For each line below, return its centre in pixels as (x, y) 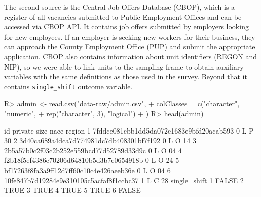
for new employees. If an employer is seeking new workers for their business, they (130, 36)
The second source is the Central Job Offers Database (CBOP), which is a (120, 7)
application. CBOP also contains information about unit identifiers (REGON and (131, 56)
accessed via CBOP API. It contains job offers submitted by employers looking (126, 27)
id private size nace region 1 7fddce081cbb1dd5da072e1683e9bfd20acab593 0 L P (129, 130)
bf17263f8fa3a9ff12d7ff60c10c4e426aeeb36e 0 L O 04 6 (87, 170)
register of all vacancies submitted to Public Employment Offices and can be (123, 17)
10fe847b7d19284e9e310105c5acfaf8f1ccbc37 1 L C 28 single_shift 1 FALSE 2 (124, 180)
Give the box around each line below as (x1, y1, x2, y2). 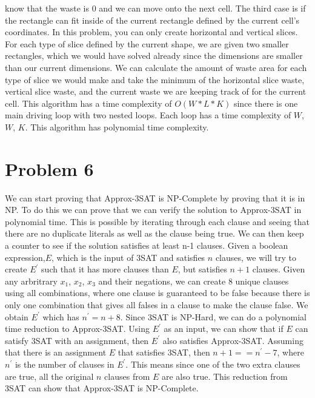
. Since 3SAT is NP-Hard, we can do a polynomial (120, 310, 307, 323)
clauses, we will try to (215, 251, 297, 263)
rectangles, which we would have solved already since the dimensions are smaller (5, 49, 303, 62)
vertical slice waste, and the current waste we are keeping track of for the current (5, 85, 307, 98)
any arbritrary (5, 274, 58, 287)
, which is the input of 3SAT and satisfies (51, 251, 205, 263)
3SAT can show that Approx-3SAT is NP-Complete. (5, 382, 199, 394)
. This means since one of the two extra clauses (125, 357, 300, 370)
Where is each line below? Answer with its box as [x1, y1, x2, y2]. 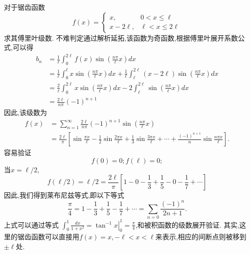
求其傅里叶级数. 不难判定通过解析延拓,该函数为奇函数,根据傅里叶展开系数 [4, 32, 238, 43]
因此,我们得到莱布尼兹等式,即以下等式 [4, 190, 124, 200]
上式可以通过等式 [4, 219, 59, 230]
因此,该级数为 [4, 107, 47, 117]
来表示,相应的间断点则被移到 [155, 231, 247, 242]
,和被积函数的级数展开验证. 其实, [135, 219, 240, 230]
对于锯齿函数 [4, 2, 45, 12]
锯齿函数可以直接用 [17, 231, 79, 242]
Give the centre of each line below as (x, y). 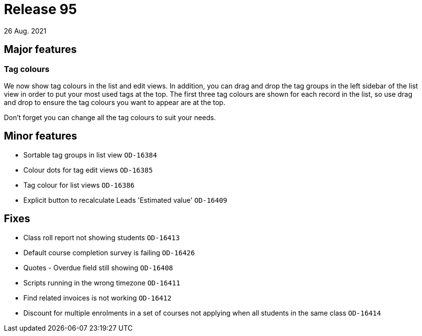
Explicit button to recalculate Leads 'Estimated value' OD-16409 (125, 200)
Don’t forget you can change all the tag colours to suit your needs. (110, 117)
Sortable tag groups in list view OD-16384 (90, 155)
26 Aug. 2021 (25, 31)
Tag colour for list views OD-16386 (79, 185)
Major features (40, 50)
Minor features (41, 136)
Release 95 (41, 9)
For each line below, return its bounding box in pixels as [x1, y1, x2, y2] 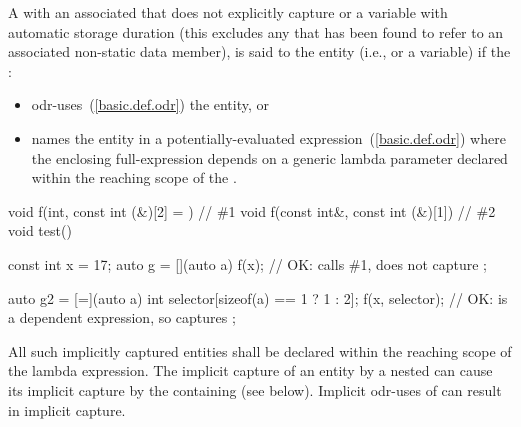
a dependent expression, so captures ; [8, 307, 236, 328]
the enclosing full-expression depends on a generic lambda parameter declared [31, 147, 508, 168]
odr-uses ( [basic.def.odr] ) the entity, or [31, 94, 270, 115]
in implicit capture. [8, 399, 126, 420]
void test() [8, 220, 72, 241]
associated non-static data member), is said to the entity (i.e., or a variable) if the [8, 41, 511, 62]
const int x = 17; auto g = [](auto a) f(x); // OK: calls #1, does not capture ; [8, 253, 487, 274]
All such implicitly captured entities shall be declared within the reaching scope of [8, 340, 512, 361]
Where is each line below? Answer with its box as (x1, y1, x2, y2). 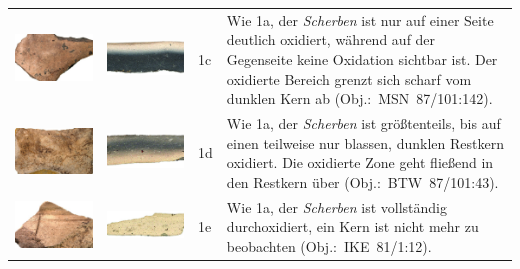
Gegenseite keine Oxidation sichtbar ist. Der (226, 48, 498, 69)
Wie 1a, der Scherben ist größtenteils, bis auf (226, 112, 501, 133)
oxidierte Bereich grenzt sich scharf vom (226, 68, 472, 89)
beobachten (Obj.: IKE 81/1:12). (226, 235, 432, 256)
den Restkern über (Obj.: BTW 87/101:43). (226, 171, 499, 192)
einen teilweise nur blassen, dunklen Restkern (226, 132, 504, 153)
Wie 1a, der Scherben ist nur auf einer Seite (226, 9, 494, 30)
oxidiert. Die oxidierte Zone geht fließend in (226, 152, 494, 173)
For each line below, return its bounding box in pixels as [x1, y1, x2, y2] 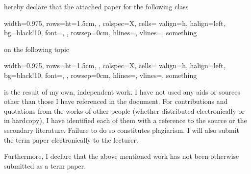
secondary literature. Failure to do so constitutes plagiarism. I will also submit [4, 124, 240, 135]
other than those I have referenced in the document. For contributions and [4, 96, 228, 106]
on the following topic [4, 44, 70, 54]
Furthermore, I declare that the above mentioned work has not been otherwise [4, 151, 239, 161]
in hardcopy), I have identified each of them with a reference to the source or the [4, 115, 247, 125]
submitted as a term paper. [4, 160, 86, 171]
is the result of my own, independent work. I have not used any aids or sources [4, 86, 241, 97]
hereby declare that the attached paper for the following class [4, 1, 189, 11]
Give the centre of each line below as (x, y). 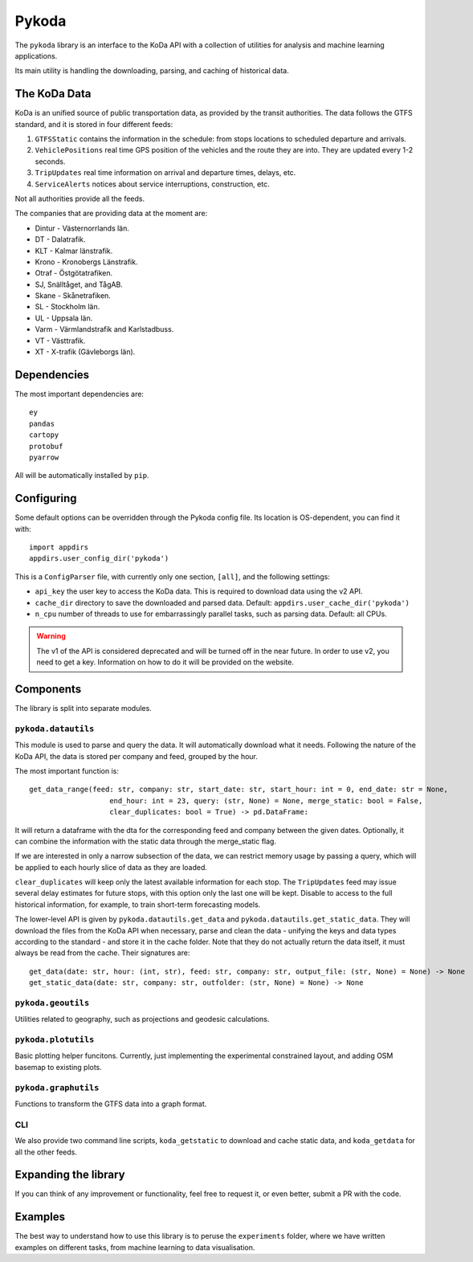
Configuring (46, 498)
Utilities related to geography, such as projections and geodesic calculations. (142, 1019)
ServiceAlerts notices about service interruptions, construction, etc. (152, 184)
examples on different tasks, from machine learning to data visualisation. (135, 1247)
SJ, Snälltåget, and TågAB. (79, 284)
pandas (42, 423)
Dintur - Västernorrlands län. (82, 228)
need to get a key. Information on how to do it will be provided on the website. (165, 662)
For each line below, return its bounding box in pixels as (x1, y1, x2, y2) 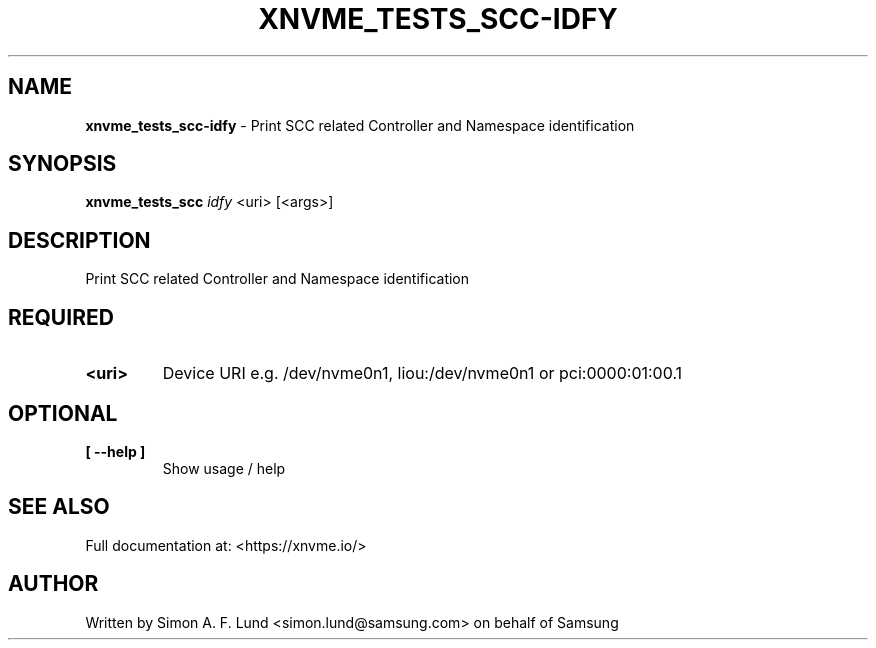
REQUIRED (8, 304, 114, 330)
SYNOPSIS (8, 151, 117, 177)
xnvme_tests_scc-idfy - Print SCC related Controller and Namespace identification (85, 116, 635, 134)
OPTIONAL (8, 400, 118, 426)
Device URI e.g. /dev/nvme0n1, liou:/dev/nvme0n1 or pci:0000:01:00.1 (162, 363, 683, 384)
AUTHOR (8, 571, 99, 597)
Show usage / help (162, 459, 286, 477)
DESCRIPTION (8, 227, 151, 253)
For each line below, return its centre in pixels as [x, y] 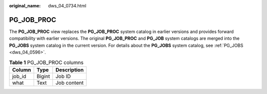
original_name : [25, 6]
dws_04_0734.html [67, 6]
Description [69, 70]
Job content [69, 83]
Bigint [43, 76]
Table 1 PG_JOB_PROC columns [46, 63]
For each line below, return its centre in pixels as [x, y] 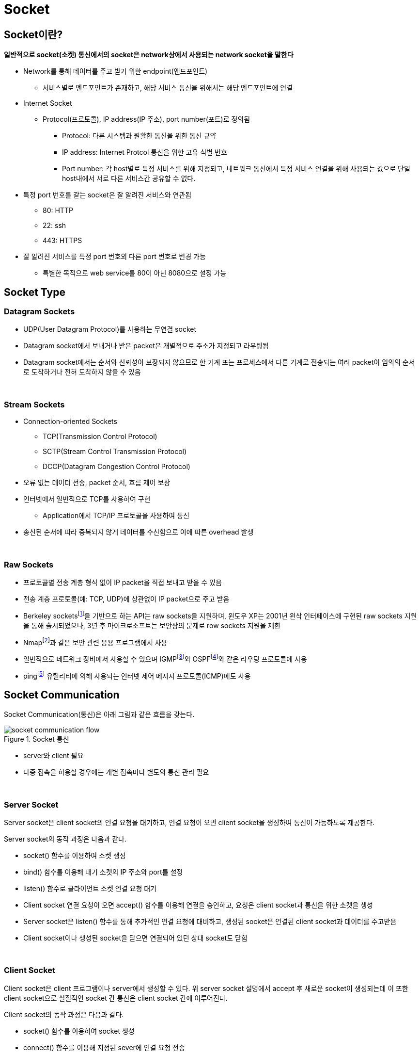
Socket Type [35, 292]
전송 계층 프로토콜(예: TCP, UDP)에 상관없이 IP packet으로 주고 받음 [126, 599]
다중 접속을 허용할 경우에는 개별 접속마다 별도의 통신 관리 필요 [116, 772]
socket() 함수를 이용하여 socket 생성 [79, 1031]
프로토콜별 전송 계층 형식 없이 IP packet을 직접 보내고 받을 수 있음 [123, 582]
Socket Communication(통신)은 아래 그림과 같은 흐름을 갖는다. [99, 714]
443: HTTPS [62, 241]
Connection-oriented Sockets [70, 422]
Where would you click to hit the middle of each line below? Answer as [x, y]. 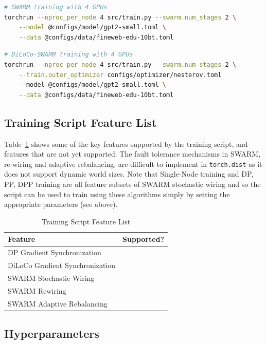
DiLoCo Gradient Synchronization [62, 265]
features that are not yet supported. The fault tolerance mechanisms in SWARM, [132, 154]
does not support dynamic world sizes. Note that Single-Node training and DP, [129, 174]
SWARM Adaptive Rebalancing [58, 303]
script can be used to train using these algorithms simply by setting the [117, 194]
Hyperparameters [52, 333]
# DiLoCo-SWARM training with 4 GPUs [69, 55]
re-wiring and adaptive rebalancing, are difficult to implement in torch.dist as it [133, 164]
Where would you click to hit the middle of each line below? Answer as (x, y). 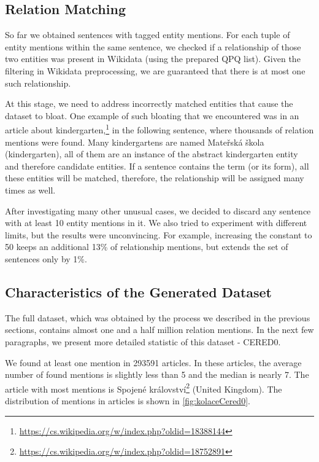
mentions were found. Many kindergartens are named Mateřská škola (135, 142)
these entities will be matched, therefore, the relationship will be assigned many (155, 178)
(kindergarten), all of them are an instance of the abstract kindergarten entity (152, 154)
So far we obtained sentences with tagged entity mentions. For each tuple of (148, 35)
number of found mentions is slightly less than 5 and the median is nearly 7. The (157, 374)
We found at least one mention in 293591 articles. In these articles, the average (153, 362)
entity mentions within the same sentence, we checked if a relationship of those (153, 46)
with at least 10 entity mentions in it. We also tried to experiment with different (156, 223)
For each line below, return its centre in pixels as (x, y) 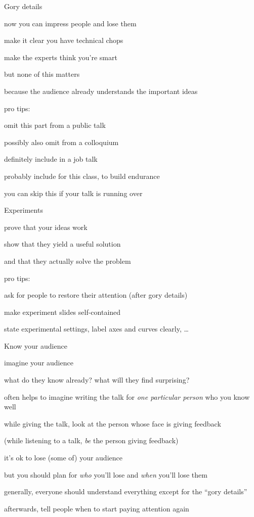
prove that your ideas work (46, 227)
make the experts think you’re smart (61, 57)
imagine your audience (39, 363)
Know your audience (36, 345)
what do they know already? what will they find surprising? (97, 380)
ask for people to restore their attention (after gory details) (96, 295)
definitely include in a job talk (51, 159)
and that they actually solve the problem (68, 261)
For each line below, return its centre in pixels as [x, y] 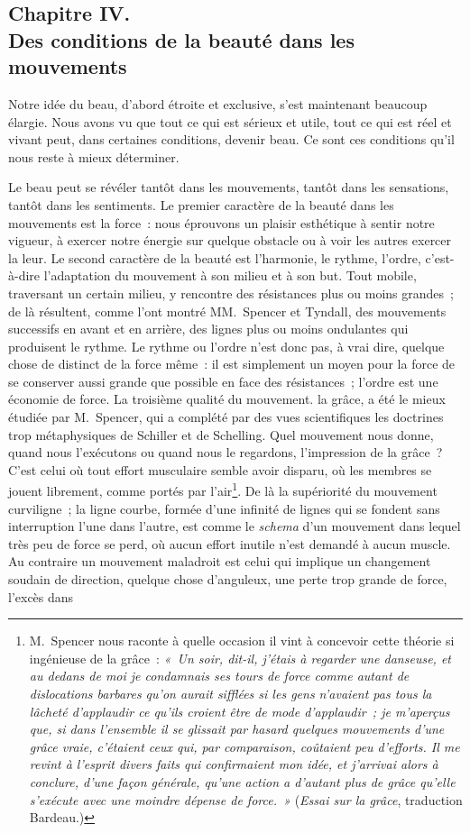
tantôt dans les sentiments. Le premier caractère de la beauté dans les [201, 204]
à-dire [24, 275]
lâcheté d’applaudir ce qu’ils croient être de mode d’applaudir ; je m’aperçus [240, 711]
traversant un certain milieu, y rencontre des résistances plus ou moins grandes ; [231, 293]
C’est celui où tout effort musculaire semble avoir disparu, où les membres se [220, 469]
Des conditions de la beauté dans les [181, 39]
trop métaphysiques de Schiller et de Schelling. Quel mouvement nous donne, [221, 434]
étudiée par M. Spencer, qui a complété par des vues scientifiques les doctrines [226, 417]
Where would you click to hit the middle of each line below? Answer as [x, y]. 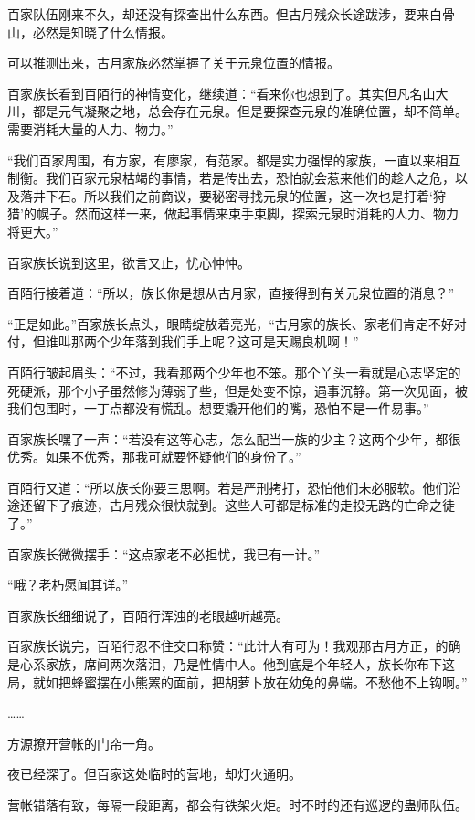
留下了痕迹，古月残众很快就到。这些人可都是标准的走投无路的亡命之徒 [243, 505]
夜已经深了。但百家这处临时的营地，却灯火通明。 [154, 774]
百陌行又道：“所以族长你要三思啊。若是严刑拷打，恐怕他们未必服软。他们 [228, 487]
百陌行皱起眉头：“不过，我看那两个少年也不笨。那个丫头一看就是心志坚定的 [234, 372]
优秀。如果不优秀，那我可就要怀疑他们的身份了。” [154, 457]
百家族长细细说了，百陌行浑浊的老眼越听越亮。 [148, 615]
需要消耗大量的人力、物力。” [90, 128]
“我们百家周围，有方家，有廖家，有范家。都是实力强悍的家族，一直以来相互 [234, 160]
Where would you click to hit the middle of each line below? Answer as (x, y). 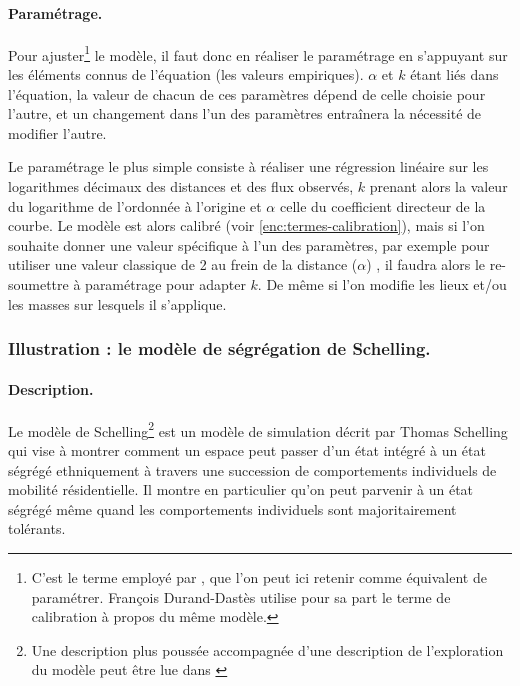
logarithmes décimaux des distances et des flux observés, (181, 186)
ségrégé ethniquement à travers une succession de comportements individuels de (252, 469)
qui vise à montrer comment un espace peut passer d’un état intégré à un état (247, 450)
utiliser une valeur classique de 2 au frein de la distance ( (183, 264)
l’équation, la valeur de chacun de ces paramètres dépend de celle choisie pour (247, 93)
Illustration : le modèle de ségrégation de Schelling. (219, 348)
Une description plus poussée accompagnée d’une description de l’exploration (267, 649)
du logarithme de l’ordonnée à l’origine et (135, 205)
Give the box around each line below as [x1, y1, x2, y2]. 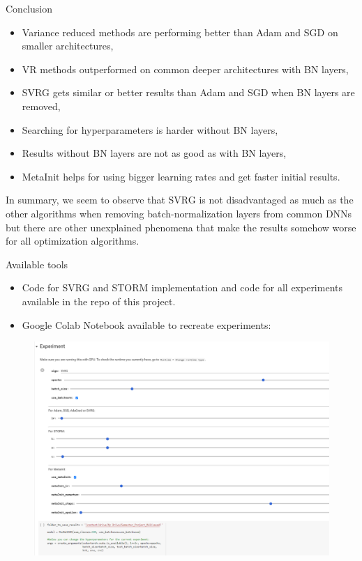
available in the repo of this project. [22, 293, 176, 308]
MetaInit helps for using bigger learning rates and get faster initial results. [22, 169, 340, 183]
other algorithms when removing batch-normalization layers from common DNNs [6, 206, 352, 220]
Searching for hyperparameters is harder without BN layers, [22, 122, 278, 137]
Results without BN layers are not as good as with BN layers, [22, 146, 287, 160]
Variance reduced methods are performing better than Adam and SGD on [22, 24, 338, 39]
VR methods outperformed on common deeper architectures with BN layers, [22, 61, 349, 76]
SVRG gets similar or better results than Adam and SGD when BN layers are [22, 85, 355, 100]
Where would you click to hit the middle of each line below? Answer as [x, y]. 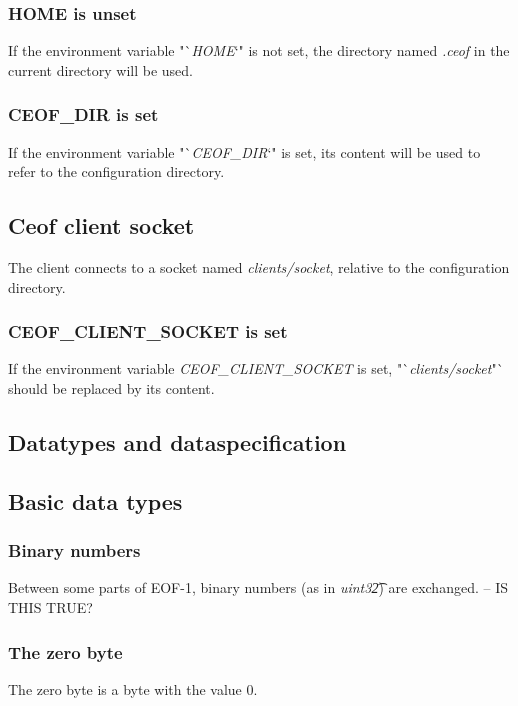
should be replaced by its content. [111, 388]
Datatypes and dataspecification [177, 442]
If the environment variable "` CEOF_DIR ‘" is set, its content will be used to [244, 151]
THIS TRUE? [50, 606]
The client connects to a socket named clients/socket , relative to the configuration [259, 267]
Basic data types [95, 500]
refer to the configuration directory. [116, 171]
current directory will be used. [100, 69]
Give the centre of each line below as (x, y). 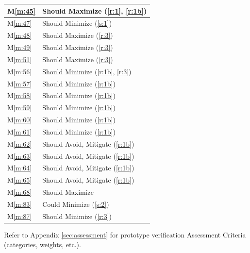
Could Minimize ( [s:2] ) (76, 204)
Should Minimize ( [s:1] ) (77, 23)
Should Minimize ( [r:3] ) (77, 216)
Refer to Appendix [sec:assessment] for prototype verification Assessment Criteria (125, 234)
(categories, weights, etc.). (42, 244)
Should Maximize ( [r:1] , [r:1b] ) (95, 10)
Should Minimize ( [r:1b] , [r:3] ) (87, 71)

§ Activity:
When a line holds the string "declared", pull it out of the listing.

§ Task solution:
the enclosing full-expression depends on a generic lambda parameter declared [31, 147, 508, 168]
All such implicitly captured entities shall be declared within the reaching scope of [8, 340, 512, 361]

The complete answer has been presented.